> **Problem to work on**: Your copy of the data should match it exactly, leaving out only the pictures.

> **Exercise inputs**:
○ ○ ○ ○ ○ ○ ○

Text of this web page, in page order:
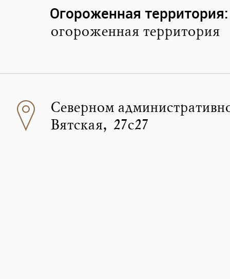
Огороженная территория:
огороженная территория
Северном
Вятская, 27с27
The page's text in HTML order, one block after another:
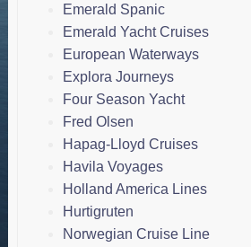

○ ○ ○ ○ ○ ○ ○

> **Exercise answer**:
Text of this web page, in page order:
Огороженная территория:
огороженная территория
Северном
Вятская, 27с27
The page's text in HTML order, one block after another:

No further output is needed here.